Windows doesn't have a flat `cpu_set_t` like Linux. Instead, it projects hardware CPUs (or NUMA nodes) to applications through a concept of "processor groups". A "processor" is the smallest unit of execution on a CPU, that is, an hyper-thread if SMT is active; a core otherwise. There's a limit of 32-bit processors on older 32-bit versions of Windows, which later was raised to 64-processors with 64-bit versions of Windows. This limit comes from the affinity mask, which historically was represented by the `sizeof(void*)` (still is that way). Consequently, the concept of "processor groups" was introduced for dealing with systems with more than 64 hyper-threads.

By default, the Windows OS assigns only one "processor group" to each starting application, in a round-robin manner. If the application wants to use more processors, it needs to programmatically enable it, by assigning threads to other "processor groups". This also means that affinity cannot cross "processor group" boundaries; one can only specify a "preferred" group on startup, but the application is free to allocate more groups if it wants to.

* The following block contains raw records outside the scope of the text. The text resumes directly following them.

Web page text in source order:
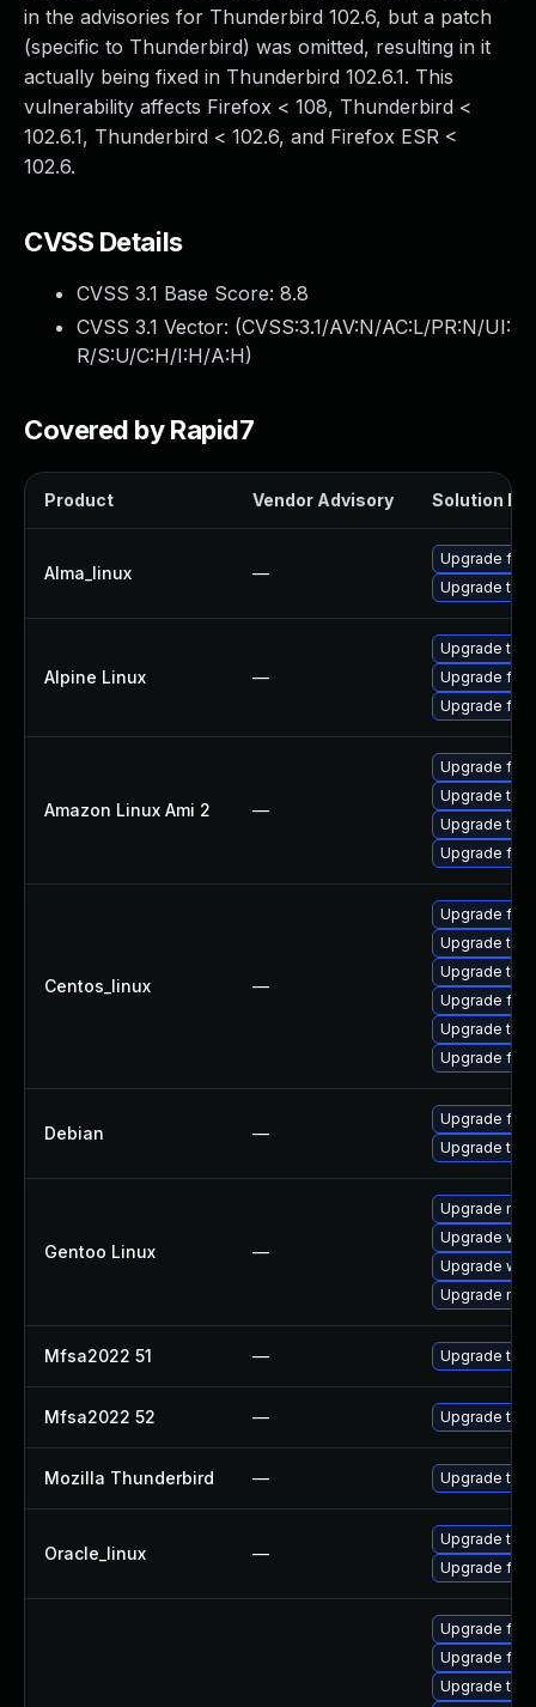
in the advisories for Thunderbird 102.6, but a patch
(specific to Thunderbird) was omitted, resulting in it
actually being fixed in Thunderbird 102.6.1. This
vulnerability affects Firefox < 108, Thunderbird <
102.6.1, Thunderbird < 102.6, and Firefox ESR <
102.6.
CVSS Details
CVSS 3.1 Base Score: 8.8
CVSS 3.1 Vector: (CVSS:3.1/AV:N/AC:L/PR:N/UI:
R/S:U/C:H/I:H/A:H)
Covered by Rapid7
Product Vendor Advisory Solution File
Alma_linux —
Upgrade
Upgrade
Alpine Linux —
Upgrade
Upgrade
Upgrade
Amazon Linux Ami 2 —
Upgrade
Upgrade
Upgrade
Upgrade
Centos_linux —
Upgrade
Upgrade
Upgrade
Upgrade
Upgrade
Upgrade
Debian —
Upgrade
Upgrade
Gentoo Linux —
Upgrade
Upgrade
Upgrade
Upgrade
Mfsa2022 51 — Upgrade to
Mfsa2022 52 — Upgrade to
Mozilla Thunderbird — Upgrade to
Oracle_linux —
Upgrade
Upgrade
Upgrade
Upgrade
Upgrade
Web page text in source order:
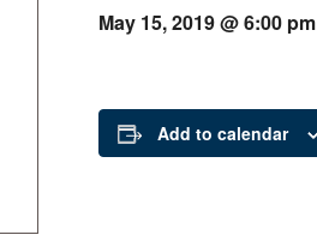
May 15, 2019 @ 6:00 pm
Add to calendar
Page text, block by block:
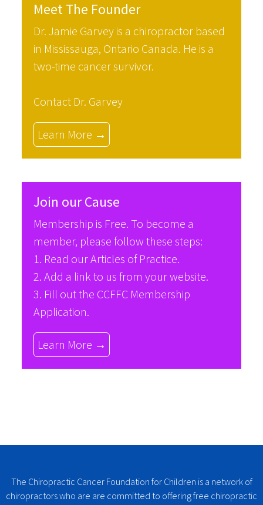
Meet The Founder
Dr. Jamie Garvey is a chiropractor based
in Mississauga, Ontario Canada. He is a
two-time cancer survivor.
Contact Dr. Garvey
Learn More →
Join our Cause
Membership is Free. To become a
member, please follow these steps:
1. Read ourArticles of Practice.
2. Add a link to us from your website.
3. Fill out the CCFFC Membership
Application.
Learn More →
The Chiropractic Cancer Foundation for Children is a network of
chiropractors who are are committed to offering free chiropractic
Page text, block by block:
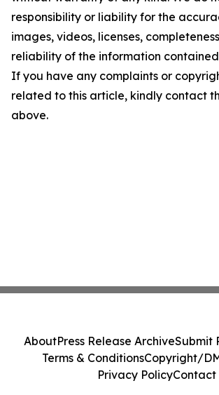
responsibility or liability for the
images, videos, licenses,
reliability of the information
If you have any complaints or
related to this article, kindly contact
above.
AboutPress Release ArchiveSubmit
Terms & ConditionsCopyright/
Privacy PolicyContact
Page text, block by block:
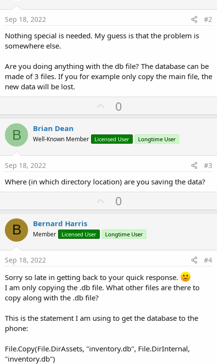
Sep 18, 2022 #2
Nothing special is needed. My guess is that the problem is
somewhere else.
Are you doing anything with the db file? The database can be
made of 3 files. If you for example only copy the main file, the
new data will be lost.
U
p
o
t
0
B Brian Dean
Well-Known Member Licensed User Longtime User
Sep 18, 2022 #3
Where (in which directory location) are you saving the data?
U
p
o
t
0
B Bernard Harris
Member Licensed User Longtime User
Sep 18, 2022 #4
Sorry so late in getting back to your quick response.
I am only copying the .db file. What other files are there to
copy along with the .db file?
This is the statement I am using to get the database to the
phone:
File.Copy(File.DirAssets, "inventory.db", File.DirInternal,
"inventory.db")
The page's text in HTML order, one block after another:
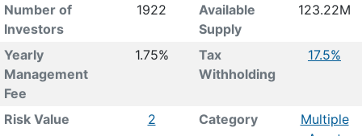
Number of
Investors
1922
Available
Supply
123.22M
Yearly
Management
Fee
1.75%
Tax
Withholding
17.5%
Risk Value 2 Category
Multiple
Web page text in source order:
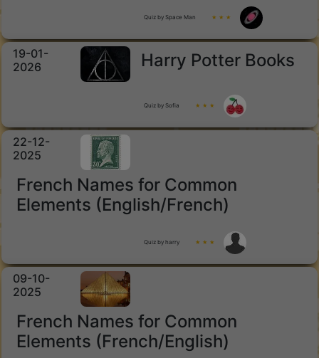
Quiz by Space Man ★ ★ ★
19-01-
2026
Harry Potter Books
Quiz by Sofia ★ ★ ★
22-12-
2025
French Names for Common
Elements (English/French)
Quiz by harry ★ ★ ★
09-10-
2025
French Names for Common
Elements (French/English)
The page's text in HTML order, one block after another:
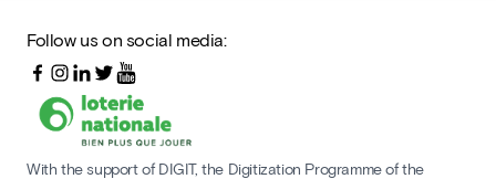
Follow us on social media:
With the support of DIGIT, the Digitization Programme of the
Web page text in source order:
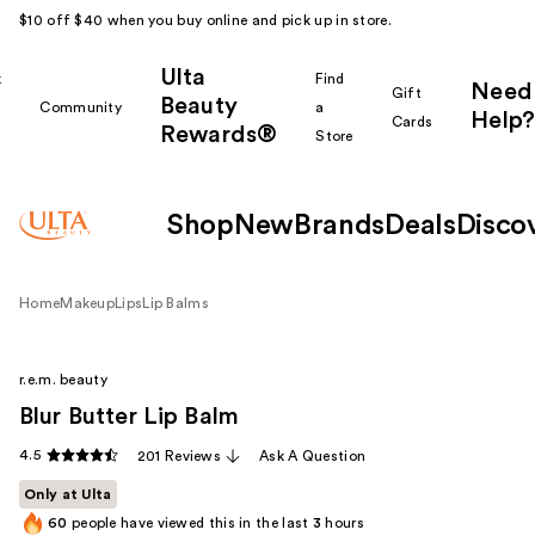
$10 off $40 when you buy online and pick up in store.
Community
Ulta
Beauty
Rewards®
Find
a
Store
Gift
Cards
Need
Help?
Shop New Brands Deals
HomeMakeup Lips Lip Balms
r.e.m. beauty
Blur Butter Lip Balm
4.5 201 Reviews Ask A Question
Only at Ulta
60 people have viewed this in the last 3 hours
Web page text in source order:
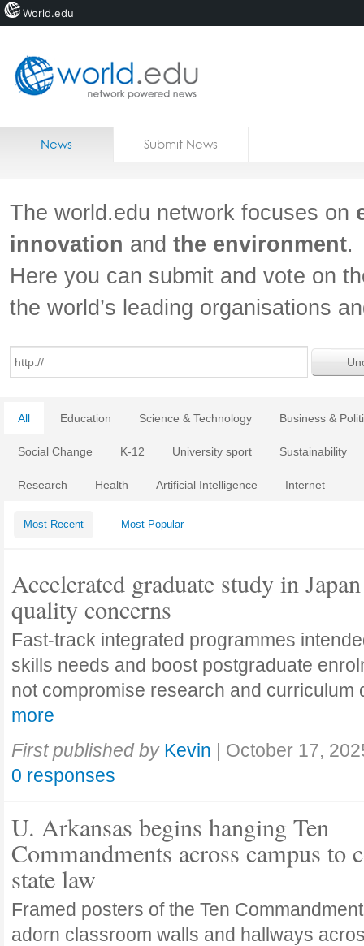
Home
Jobs
News Submit News
The world.edu network focuses on
innovation and the environment.
Here you can submit and vote on
the world’s leading organisations
All Education Science & Technology Business &
Social Change K-12 University sport Sustainability
Research Health Artificial Intelligence Internet
Most Recent Most Popular
Accelerated graduate study in
quality concerns
Fast-track integrated programmes
skills needs and boost postgraduate
not compromise research and curriculum
more
First published by Kevin | October 17,
0 responses
U. Arkansas begins hanging Ten
Commandments across campus to
state law
Framed posters of the Ten
adorn classroom walls and hallways
World.edu
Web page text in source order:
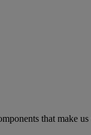
that make
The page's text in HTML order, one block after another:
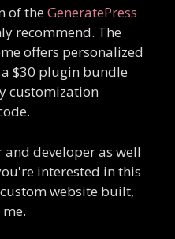
of theGeneratePress
recommend. The
offers personalized
$30 plugin bundle
customization
developer as well
interested in this
website built,
me.
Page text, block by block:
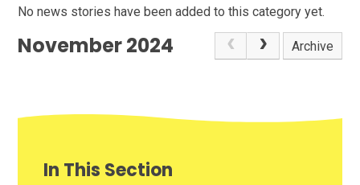
No news stories have been added to this category yet.
November 2024 Archive
In This Section
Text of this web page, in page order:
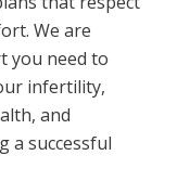
We are
you need to
infertility,
and
a successful
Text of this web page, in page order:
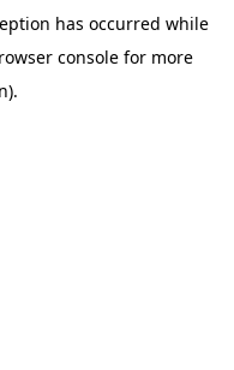
has occurred while
console for more
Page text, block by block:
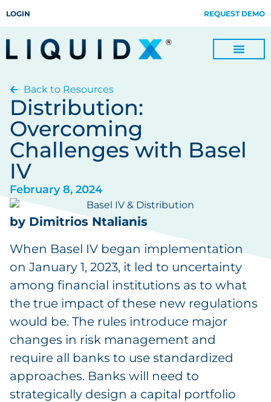
LOGIN REQUEST DEMO
Back to Resources
Distribution:
Overcoming
Challenges with Basel
IV
February 8, 2024
by Dimitrios Ntalianis
When Basel IV began implementation
on January 1, 2023, it led to uncertainty
among financial institutions as to what
the true impact of these new regulations
would be. The rules introduce major
changes in risk management and
require all banks to use standardized
approaches. Banks will need to
strategically design a capital portfolio
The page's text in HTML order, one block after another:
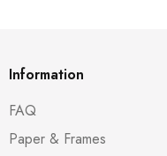
Information
FAQ
Paper & Frames

This creates a peculiar situation, where newer CPUs like the AMD EPYC 7702P (64-cores, 128-hyperthreads) are projected by the OS as two (2) "processor groups". This means that by default, an application can only use half of the cores. This situation will only get worse in the years to come, as dies with more cores will appear on the market.

The changes in this patch
-------------------------

Previously, the problem was that `heavyweight_hardware_concurrency()` API was introduced so that only one hardware thread per core was used. Once that API returns, //that original intention is lost//. Consider a situation, on Windows, where the system has 2 CPU sockets, 18 cores each, each core having 2 hyper-threads, for a total of 72 hyper-threads. Both `heavyweight_hardware_concurrency()` and `hardware_concurrency()` currently return 36, because on Windows they are simply wrappers over `std::thread::hardware_concurrency()` -- which returns only processors from the current "processor group".

What if we wanted to use all "processor groups" ? Even if we implemented properly `heavyweight_hardware_concurrency()` to returns 18, what should it then return ? 18 or 36 ?
What if user specified `/opt:lldltojobs=36` ? Should we assign 36 threads on the current "processor group" or should we dispatch extra threads on the second "processor groups" ?

To solve this situation, we capture (and retain) the initial intention until the point of usage, through a new `ThreadPoolStrategy` class. The number of threads to use is deferred as late as possible, until the moment where the `std::thread`s are created (`ThreadPool` in the case of ThinLTO).

Discussion
----------

Ideally, we should consider all "processors" (on Windows) or all "CPUs" (Linux) as all equal, in which case `heavyweight_hardware_concurrency()` wouldn't be needed. I'm not sure how micro-managing threads, cores and NUMA nodes will scale in the years to come (probably not well). Will it make sense to say "I don't want hyper-threads" ? Or saying `/opt:lldltojobs=whatever` when you have a thousand(s)-core system ? How would that work with NUMA affinity ? For example the Fujitsu A64FX <https://hexus.net/tech/news/cpu/121382-fujitsu-reveals-a64fx-arm-based-supercomputer-cpu/> has 4x "12-core tiles" on the same die, each tile being connected to an internal 8-GB HBM2 memory (each located internally on the CPU die). How would we dispatch threads in that case ? The AMD EPYC uses the same concept of "tiles", however it doesn't have internal memory yet, but most likely the EPYC v3 will use the same architecture.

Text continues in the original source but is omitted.